Tessa Jolls & Michele Johnsen

Volume 69, Issue 5, 1379-1408

The current focus on the validity, credibility, and trustworthiness of media and information is urgent and global. In the past ten to twenty years, the information landscape has fundamentally changed due to an exponential increase in access to information consumption and production. Meanwhile, the role of traditional filters and gatekeepers that monitor accuracy and balance has been substantially reduced. This transformation has given rise to an unprecedented power shift in the way information is produced, consumed, distributed, trusted, and valued. On one hand, empowered citizens can now learn, participate, share, and express themselves as never before.
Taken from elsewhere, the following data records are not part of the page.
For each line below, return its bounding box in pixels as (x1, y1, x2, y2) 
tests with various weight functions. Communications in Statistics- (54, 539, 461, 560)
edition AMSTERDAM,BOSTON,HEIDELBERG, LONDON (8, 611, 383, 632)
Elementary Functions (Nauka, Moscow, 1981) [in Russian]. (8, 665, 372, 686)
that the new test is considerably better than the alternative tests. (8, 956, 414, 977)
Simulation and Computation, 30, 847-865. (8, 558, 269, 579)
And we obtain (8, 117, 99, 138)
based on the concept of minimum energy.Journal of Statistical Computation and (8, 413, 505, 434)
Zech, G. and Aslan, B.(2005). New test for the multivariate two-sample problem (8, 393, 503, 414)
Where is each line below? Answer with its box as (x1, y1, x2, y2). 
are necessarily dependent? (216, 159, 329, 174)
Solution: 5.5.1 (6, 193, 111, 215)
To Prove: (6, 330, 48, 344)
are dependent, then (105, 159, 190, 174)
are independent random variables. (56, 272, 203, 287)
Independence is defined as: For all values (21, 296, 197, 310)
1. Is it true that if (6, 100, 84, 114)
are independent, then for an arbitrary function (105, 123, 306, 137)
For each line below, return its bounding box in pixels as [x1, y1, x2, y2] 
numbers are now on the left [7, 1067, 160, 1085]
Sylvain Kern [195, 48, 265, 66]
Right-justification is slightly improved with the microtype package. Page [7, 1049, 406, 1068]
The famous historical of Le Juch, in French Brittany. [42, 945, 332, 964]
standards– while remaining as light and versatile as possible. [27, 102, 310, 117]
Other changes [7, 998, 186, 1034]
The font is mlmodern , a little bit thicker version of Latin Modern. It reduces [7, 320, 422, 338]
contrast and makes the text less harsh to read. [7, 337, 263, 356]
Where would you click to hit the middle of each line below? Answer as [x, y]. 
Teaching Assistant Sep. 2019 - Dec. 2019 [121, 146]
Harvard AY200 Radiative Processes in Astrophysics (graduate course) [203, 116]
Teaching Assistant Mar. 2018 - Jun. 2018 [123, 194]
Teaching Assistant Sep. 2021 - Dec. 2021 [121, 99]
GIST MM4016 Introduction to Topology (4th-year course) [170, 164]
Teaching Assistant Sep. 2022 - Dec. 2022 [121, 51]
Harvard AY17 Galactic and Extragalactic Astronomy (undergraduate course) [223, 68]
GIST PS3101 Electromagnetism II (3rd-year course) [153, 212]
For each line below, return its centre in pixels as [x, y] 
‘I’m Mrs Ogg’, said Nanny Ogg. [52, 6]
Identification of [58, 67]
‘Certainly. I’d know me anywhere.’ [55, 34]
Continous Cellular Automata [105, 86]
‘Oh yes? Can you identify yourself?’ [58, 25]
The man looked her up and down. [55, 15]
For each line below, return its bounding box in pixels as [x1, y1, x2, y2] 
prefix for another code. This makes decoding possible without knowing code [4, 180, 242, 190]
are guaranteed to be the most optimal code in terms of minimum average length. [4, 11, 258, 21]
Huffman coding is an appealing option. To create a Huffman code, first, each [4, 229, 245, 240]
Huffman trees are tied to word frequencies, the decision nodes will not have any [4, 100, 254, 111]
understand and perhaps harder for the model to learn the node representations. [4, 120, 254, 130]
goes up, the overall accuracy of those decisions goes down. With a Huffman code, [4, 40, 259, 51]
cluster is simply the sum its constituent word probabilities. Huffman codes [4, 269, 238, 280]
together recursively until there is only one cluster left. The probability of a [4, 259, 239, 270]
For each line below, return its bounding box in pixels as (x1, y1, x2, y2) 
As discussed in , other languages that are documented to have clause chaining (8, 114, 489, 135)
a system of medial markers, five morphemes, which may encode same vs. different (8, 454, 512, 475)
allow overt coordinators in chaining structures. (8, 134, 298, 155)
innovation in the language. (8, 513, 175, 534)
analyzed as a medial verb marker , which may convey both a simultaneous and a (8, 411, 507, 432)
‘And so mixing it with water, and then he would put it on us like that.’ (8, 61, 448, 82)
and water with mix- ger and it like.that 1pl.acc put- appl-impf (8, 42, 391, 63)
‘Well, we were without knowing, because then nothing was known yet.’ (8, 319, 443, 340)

On the other, abuses such as unintended spread of misinformation, disinformation campaigns by malicious actors, and misuse of personal information have become rampant, and citizens must navigate a complex new media landscape without traditionally trusted resources. The challenge for democracies is to find ways to preserve the freedoms that come with more access to information while minimizing the threats that go along with them.
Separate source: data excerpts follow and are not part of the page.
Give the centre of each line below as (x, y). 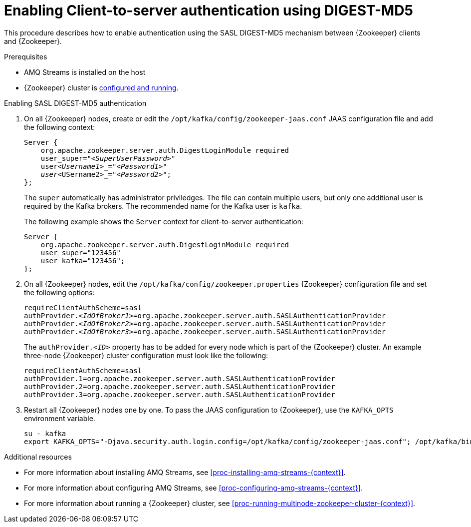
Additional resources (38, 457)
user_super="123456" (81, 253)
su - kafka (45, 433)
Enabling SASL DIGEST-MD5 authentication (75, 103)
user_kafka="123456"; (83, 261)
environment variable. (60, 418)
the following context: (60, 127)
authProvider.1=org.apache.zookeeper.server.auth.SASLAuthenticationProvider (180, 378)
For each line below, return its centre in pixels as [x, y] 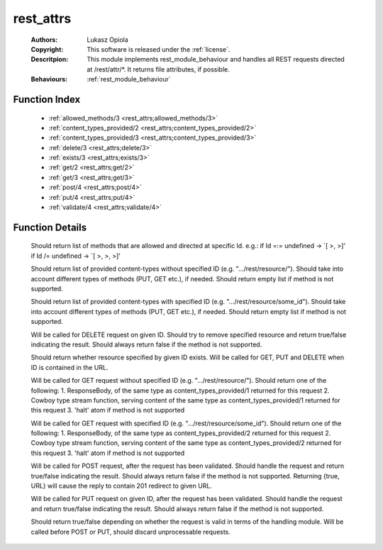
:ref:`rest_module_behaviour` [129, 79]
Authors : [44, 40]
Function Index [47, 99]
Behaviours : [49, 79]
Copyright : [47, 49]
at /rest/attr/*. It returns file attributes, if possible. [158, 69]
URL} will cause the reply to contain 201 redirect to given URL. [122, 486]
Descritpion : [50, 60]
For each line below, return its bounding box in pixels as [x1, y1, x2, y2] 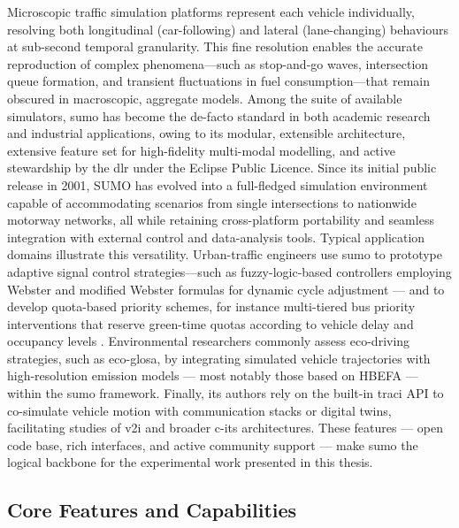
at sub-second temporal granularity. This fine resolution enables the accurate [7, 37, 423, 56]
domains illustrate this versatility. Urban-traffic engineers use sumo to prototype [7, 245, 442, 264]
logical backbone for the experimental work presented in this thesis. [7, 453, 373, 471]
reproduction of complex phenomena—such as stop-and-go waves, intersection [7, 54, 429, 73]
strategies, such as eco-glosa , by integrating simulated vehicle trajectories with [7, 348, 431, 367]
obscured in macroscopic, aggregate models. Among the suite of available [7, 88, 402, 107]
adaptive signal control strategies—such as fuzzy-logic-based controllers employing [7, 262, 452, 280]
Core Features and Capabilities [7, 496, 297, 524]

Modern education’s role in this is to enable students to live, learn, discern, and thrive in a diverse, global media culture, both online and offline. With content readily at hand, education must emphasize information process skills as central to teaching and learning. Media literacy offers empowerment through education and an opportunity to equip all citizens with the skills they need to become lifelong learners who are maximally prepared to navigate and leverage the power of media for their own benefit and that of others. Through media literacy education, students internalize process skillsheuristicsthat become automatic filtering systems to apply to any media content, anywhere, anytime. This approach is compatible with the mobility that most people enjoy through their mobile devices and enables citizens to be better informed participants in today’s media culture. Media literacy practices and pedagogy can be consistent, replicable, measurable and scalable globally, providing an evidence-based methodology for critical thinking, in both the consumption and production of media.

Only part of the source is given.